Em princípio, sim. Os russos já construíram outras munições com essas ogivas, como – por exemplo – os mísseis de artilharia. Mas quanto à bomba que eles mostraram, não acredito que ela possa ter o quádruplo do potência da MOAB dos americanos. Isso não faz sentido.

Por razões ópticas?

Isso mesmo. A massa não é grande o suficiente. A MOAB é um explosivo de porte, com uma massa de dez toneladas, algo totalmente diferente. Esse lançamento mostrado pela televisão russa me remeteu mais às velhas armas termobáricas americanas, as chamadas Daisy Cutter.

A Rússia alegou ter desenvolvido essa arma para combater o terrorismo. Mas será que ela é adequada para tal?

Isso é tão improvável quanto o argumento de que os americanos querem caçar terroristas com armas nucleares. Para o combate ao terrorismo, essa arma é inadequada. Pelo contrário. Nos combates efetivos, seja no Afeganistão ou no Iraque, os militares estão passando a usar a menor munição possível. A tendência não é usar bombas grandes com a maior força explosiva possível, mas sim a munição mínima com raio de explosão restrito.

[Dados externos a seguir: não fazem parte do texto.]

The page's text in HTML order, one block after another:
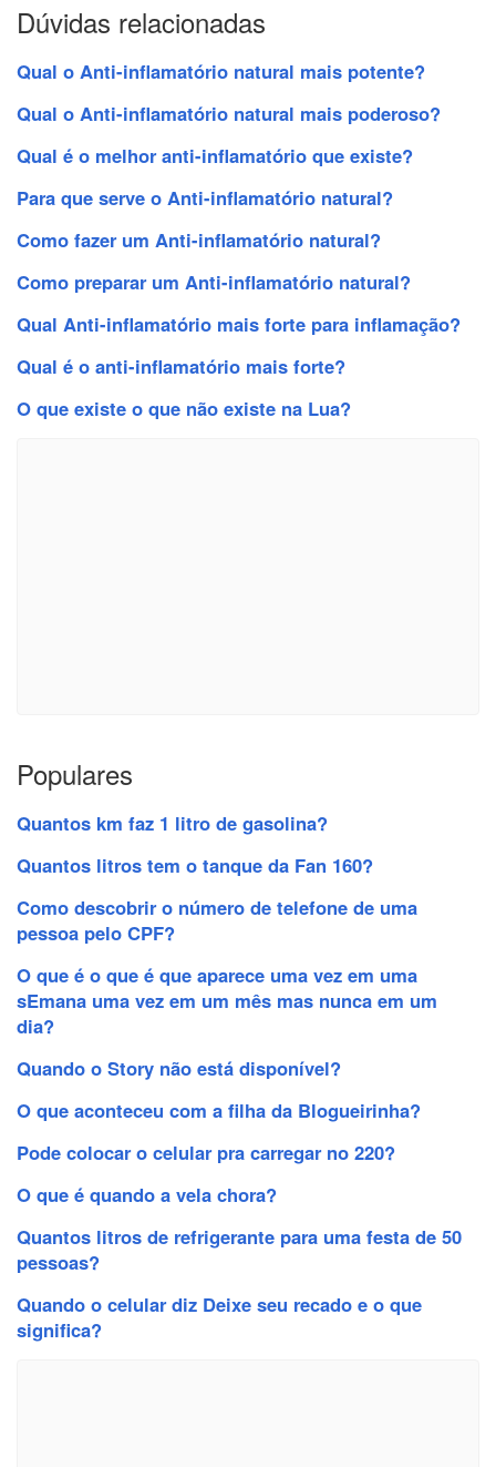
Dúvidas relacionadas
Qual o Anti-inflamatório natural mais potente?
Qual o Anti-inflamatório natural mais poderoso?
Qual é o melhor anti-inflamatório que existe?
Para que serve o Anti-inflamatório natural?
Como fazer um Anti-inflamatório natural?
Como preparar um Anti-inflamatório natural?
Qual Anti-inflamatório mais forte para inflamação?
Qual é o anti-inflamatório mais forte?
O que existe o que não existe na Lua?
Populares
Quantos km faz 1 litro de gasolina?
Quantos litros tem o tanque da Fan 160?
Como descobrir o número de telefone de uma
pessoa pelo CPF?
O que é o que é que aparece uma vez em uma
sEmana uma vez em um mês mas nunca em um
dia?
Quando o Story não está disponível?
O que aconteceu com a filha da Blogueirinha?
Pode colocar o celular pra carregar no 220?
O que é quando a vela chora?
Quantos litros de refrigerante para uma festa de 50
pessoas?
Quando o celular diz Deixe seu recado e o que
significa?
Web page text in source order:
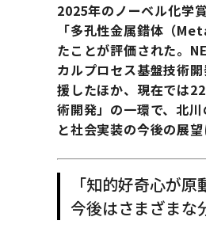
2025年のノーベル化学
「多孔性金属錯体（
たことが評価された。
カルプロセス基盤技術
援したほか、現在では
術開発」の一環で、北
と社会実装の今後の展
「知的好奇心が原
今後はさまざまな
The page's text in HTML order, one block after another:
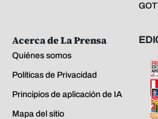
Acerca de La Prensa
Quiénes somos
Políticas de Privacidad
Principios de aplicación de IA
Mapa del sitio
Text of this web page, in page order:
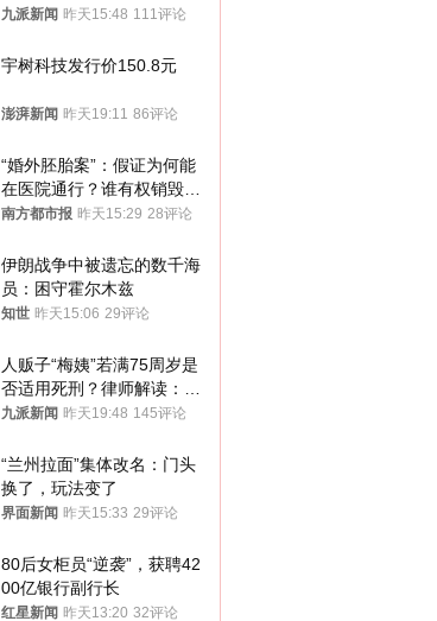
衷是为了陪伴，毕业后将不
九派新闻 昨天15:48 111评论
宇树科技发行价150.8元
澎湃新闻 昨天19:11 86评论
“婚外胚胎案”：假证为何能
在医院通行？谁有权销毁胚
胎？
南方都市报 昨天15:29 28评论
伊朗战争中被遗忘的数千海
员：困守霍尔木兹
知世 昨天15:06 29评论
人贩子“梅姨”若满75周岁是
否适用死刑？律师解读：很
大概率不会被判处死刑
九派新闻 昨天19:48 145评论
“兰州拉面”集体改名：门头
换了，玩法变了
界面新闻 昨天15:33 29评论
80后女柜员“逆袭”，获聘42
00亿银行副行长
红星新闻 昨天13:20 32评论
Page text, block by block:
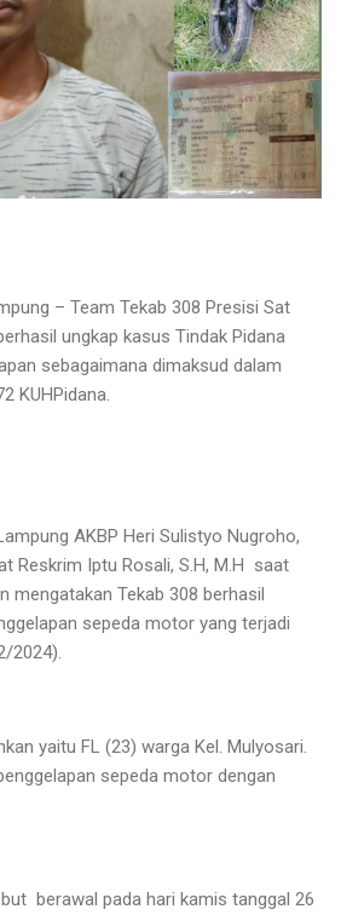
– Team Tekab 308 Presisi Sat
ungkap kasus Tindak Pidana
sebagaimana dimaksud dalam
KUHPidana.
AKBP Heri Sulistyo Nugroho,
Reskrim Iptu Rosali, S.H, M.H saat
mengatakan Tekab 308 berhasil
sepeda motor yang terjadi
2024).
yaitu FL (23) warga Kel. Mulyosari.
sepeda motor dengan
berawal pada hari kamis tanggal 26
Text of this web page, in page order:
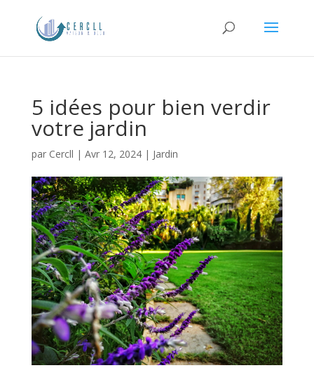
5 idées pour bien verdir
votre jardin
par Cercll | Avr 12, 2024| Jardin
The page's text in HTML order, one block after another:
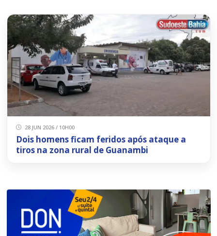
28 JUN 2026 / 10H00
Dois homens ficam feridos após ataque a
tiros na zona rural de Guanambi
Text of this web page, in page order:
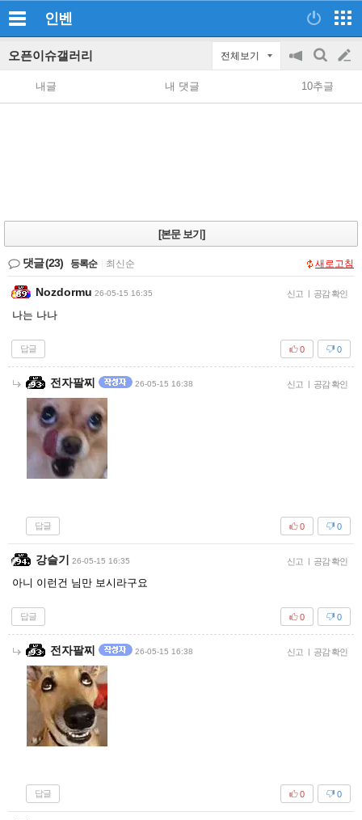
인벤
오픈이슈갤러리 전체보기
공
지
on/off
검
색
글
쓰
내글 내 댓글 10추글
[본문 보기]
댓글(23) 등록순 최신순 새로고침
Nozdormu 26-05-15 16:35 신고 | 공감 확인
나는 나나
답글 0
0
전자팔찌 26-05-15 16:38 신고 | 공감 확인
답글 0
0
강슬기 26-05-15 16:35 신고 | 공감 확인
아니 이런건 님만 보시라구요
답글 0
0
전자팔찌 26-05-15 16:38 신고 | 공감 확인
답글 0
0
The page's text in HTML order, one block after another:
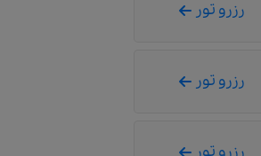
رزرو تور
رزرو تور
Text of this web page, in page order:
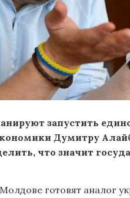
запустить
Думитру
что значит
готовят аналог
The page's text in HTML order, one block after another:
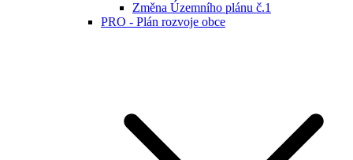
Změna Územního plánu č.1
PRO - Plán rozvoje obce
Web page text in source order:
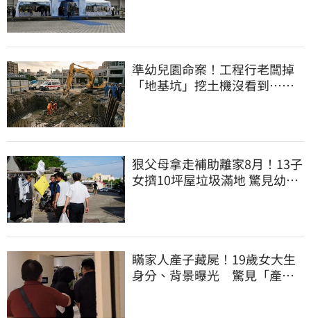
準幼兒園命案！工程行老闆掉
「地基坑」挖土機沒看到…下
狠父母拿走補助離家8月！13子
女擠10坪屋垃圾滿地 驚見幼童
瞞家人產子藏屍！19歲女大生
身分、背景曝光 驚見「產檢
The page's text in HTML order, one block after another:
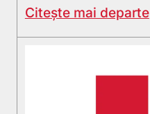
Citește mai departe
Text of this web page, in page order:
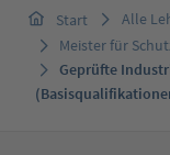
Start
Alle
Meister für
Geprüfte
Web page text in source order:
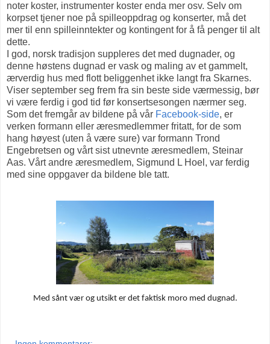
noter koster, instrumenter koster enda mer osv. Selv om
korpset tjener noe på spilleoppdrag og konserter, må det
mer til enn spilleinntekter og kontingent for å få penger til alt
dette.
I god, norsk tradisjon suppleres det med dugnader, og
denne høstens dugnad er vask og maling av et gammelt,
ærverdig hus med flott beliggenhet ikke langt fra Skarnes.
Viser september seg frem fra sin beste side værmessig, bør
vi være ferdig i god tid før konsertsesongen nærmer seg.
Som det fremgår av bildene på vår Facebook-side, er
verken formann eller æresmedlemmer fritatt, for de som
hang høyest (uten å være sure) var formann Trond
Engebretsen og vårt sist utnevnte æresmedlem, Steinar
Aas. Vårt andre æresmedlem, Sigmund L Hoel, var ferdig
med sine oppgaver da bildene ble tatt.
Med sånt vær og utsikt er det faktisk moro med dugnad.
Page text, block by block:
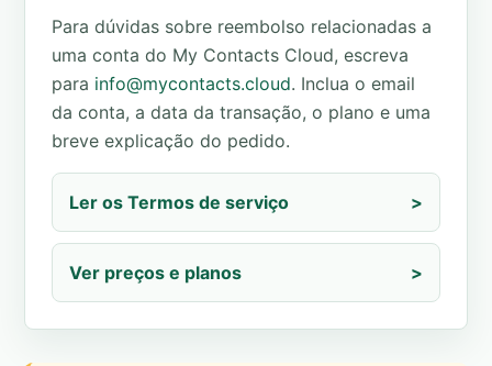
Para dúvidas sobre reembolso relacionadas a
uma conta do My Contacts Cloud, escreva
para info@mycontacts.cloud. Inclua o email
da conta, a data da transação, o plano e uma
breve explicação do pedido.
Ler os Termos de serviço >
Ver preços e planos >
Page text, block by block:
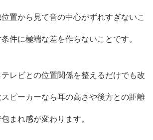
置から見て音の中心がずれすぎないこ
件に極端な差を作らないことです。
レビとの位置関係を整えるだけでも改
ピーカーなら耳の高さや後方との距離
まれ感が変わります。
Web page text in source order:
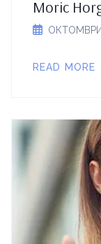
Moric
READ MORE
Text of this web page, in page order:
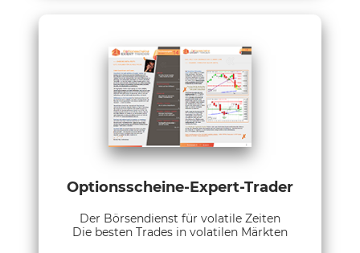
Optionsscheine-Expert-Trader
Der Börsendienst für volatile Zeiten
Die besten Trades in volatilen Märkten
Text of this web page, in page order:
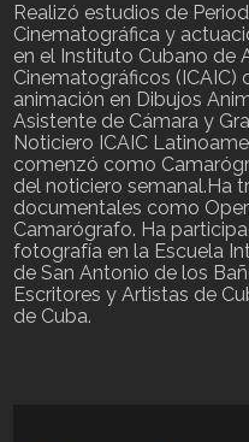
Realizó estudios de
Cinematográfica y
en el Instituto Cubano de
Cinematográficos
animación en Dibujos
Asistente de Cámara y
Noticiero ICAIC
comenzó como
del noticiero semanal.Ha
documentales como
Camarógrafo. Ha
fotografía en la Escuela
de San Antonio de los
Escritores y Artistas de
de Cuba.
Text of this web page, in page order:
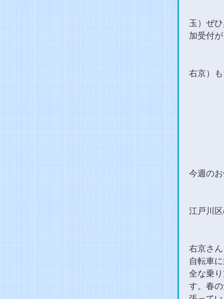
玉）ぜ
加受付
右京）
今週の
江戸川
右京さ
自転車
全な乗
す。春
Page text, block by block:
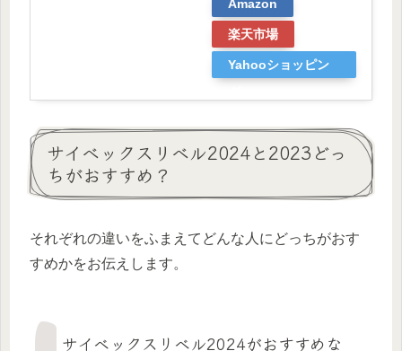
Amazon
楽天市場
Yahooショッピン
サイベックスリベル2024と2023どっ
ちがおすすめ？
それぞれの違いをふまえてどんな人にどっちがおす
すめかをお伝えします。
サイベックスリベル2024がおすすめな
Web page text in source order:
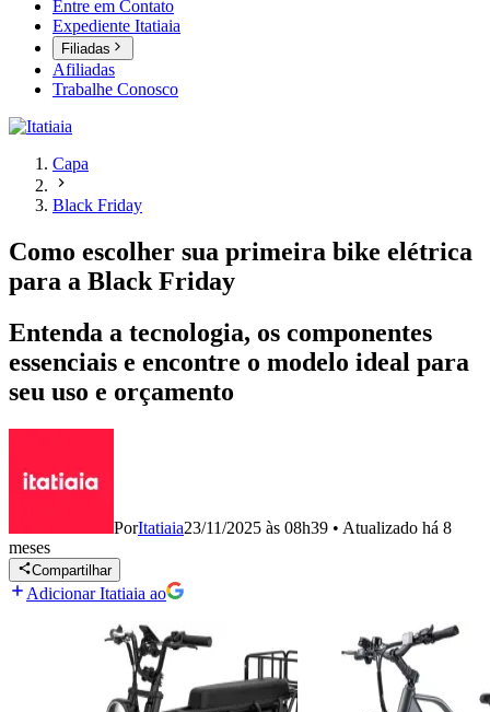
Entre em Contato
Expediente Itatiaia
Filiadas
Afiliadas
Trabalhe Conosco
Capa
Black Friday
Como escolher sua primeira bike elétrica
para a Black Friday
Entenda a tecnologia, os componentes
essenciais e encontre o modelo ideal para
seu uso e orçamento
PorItatiaia23/11/2025 às 08h39 • Atualizado há 8
meses
Compartilhar
Adicionar Itatiaia ao
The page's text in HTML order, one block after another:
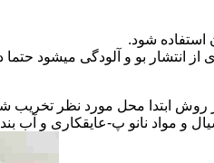
استفاده شود.
انتشار بو و آلودگی میشود
روش ابتدا محل مورد نظر
نانو پ-عایقکاری و آب بندی
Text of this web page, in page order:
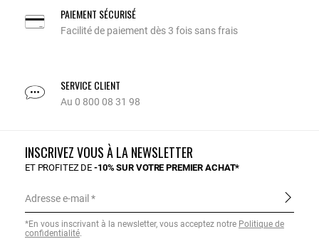
PAIEMENT SÉCURISÉ
Facilité de paiement dès 3 fois sans frais
SERVICE CLIENT
Au 0 800 08 31 98
INSCRIVEZ VOUS À LA NEWSLETTER
ET PROFITEZ DE-10% SUR VOTRE PREMIER ACHAT*
Adresse e-mail
*En vous inscrivant à la newsletter, vous acceptez notre Politique de
confidentialité.
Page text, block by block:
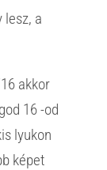
lesz, a
akkor
16 -od
lyukon
képet
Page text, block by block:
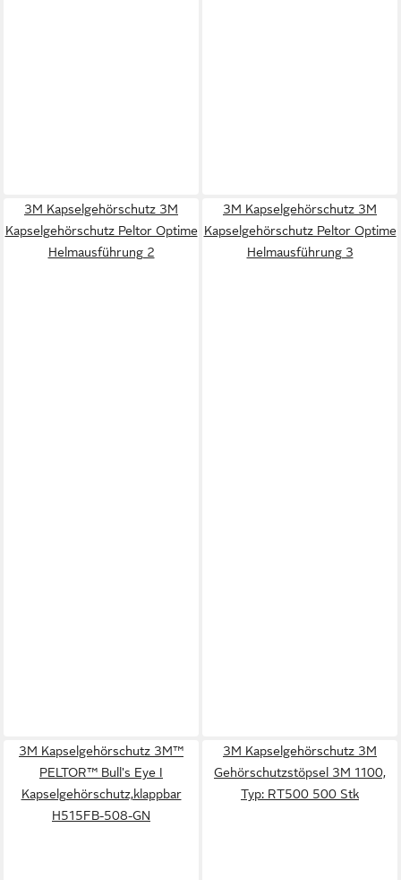
3M Kapselgehörschutz 3M
Kapselgehörschutz Peltor Optime
Helmausführung 2
3M Kapselgehörschutz 3M
Kapselgehörschutz Peltor Optime
Helmausführung 3
3M Kapselgehörschutz 3M™
PELTOR™ Bull's Eye I
Kapselgehörschutz,klappbar
H515FB-508-GN
3M Kapselgehörschutz 3M
Gehörschutzstöpsel 3M 1100,
Typ: RT500 500 Stk
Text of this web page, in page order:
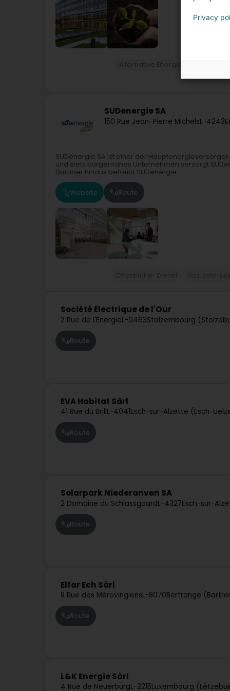
SUDenergie SA
150 Rue Jean-Pierre MichelsL-4243
SUDenergie SA ist einer der
und stets bürgernahes Unternehmen versorgt
Darüber hinaus betreibt SUDenergie...
Website Route
Société Electrique de l'Our
2 Rue de l'EnergieL-9463Stolzembourg
Route
EVA Habitat Sàrl
41 Rue du BrillL-4041Esch-sur-Alzette (Esch-
Route
Solarpark Niederanven SA
2 Domaine du SchlassgoardL-4327Esch-sur-
Route
Elfar Ech Sàrl
8 Rue des MérovingiensL-8070Bertrange
Route
L&K Energie Sàrl
4 Rue de NeuerburgL-2215Luxembourg
Privacy

E para que serve, então, a arma que os russos chamam de "pai de todas as bombas"?

A função é sobretudo psicológica. Os americanos utilizaram este tipo de arma no Vietnã, a fim de abrir clareiras para os helicópteros nas florestas. No Iraque, elas serviam para bombardear campos minados. Já no Afeganistão, essas bombas raramente foram usadas, pelo que sei. Lá, assim como no Iraque, elas foram usadas mais para como guerra psicológica. Afinal, por mais que se trate de uma arma convencional, ela simplesmente provoca uma grande explosão. Mas, do ponto de vista militar, é uma arma usada bem raramente.

Ou seja, então a bomba foi detonada por razões de promoção política interna?

É isso que eu suponho.

Qual é a posição do Exército russo no ranking internacional?

Sascha Lange Stiftung Wissenschaft und Politik SWP
Sascha LangeFoto: presse

Não lá onde eles gostariam de estar. As Forças Armadas russas sofreram muito com o fim da Guerra Fria. Só aos poucos é que passaram a adquirir novos aviões e tanques. Mas com isso não conseguiram nem compensar o que se tornou obsoleto em seu arsenal. O nível de treinamento caiu drasticamente nos últimos 15 anos; agora a tendência é se elevar, mas – mesmo assim – a partir de um nível bem baixo. Vai ser um longo caminho até as Forças Armadas russas voltarem a ser levadas a sério.

Sascha Lange é biólogo e especialista em armamentos do Instituto Alemão de Assuntos Internacionais e de Segurança (SWP).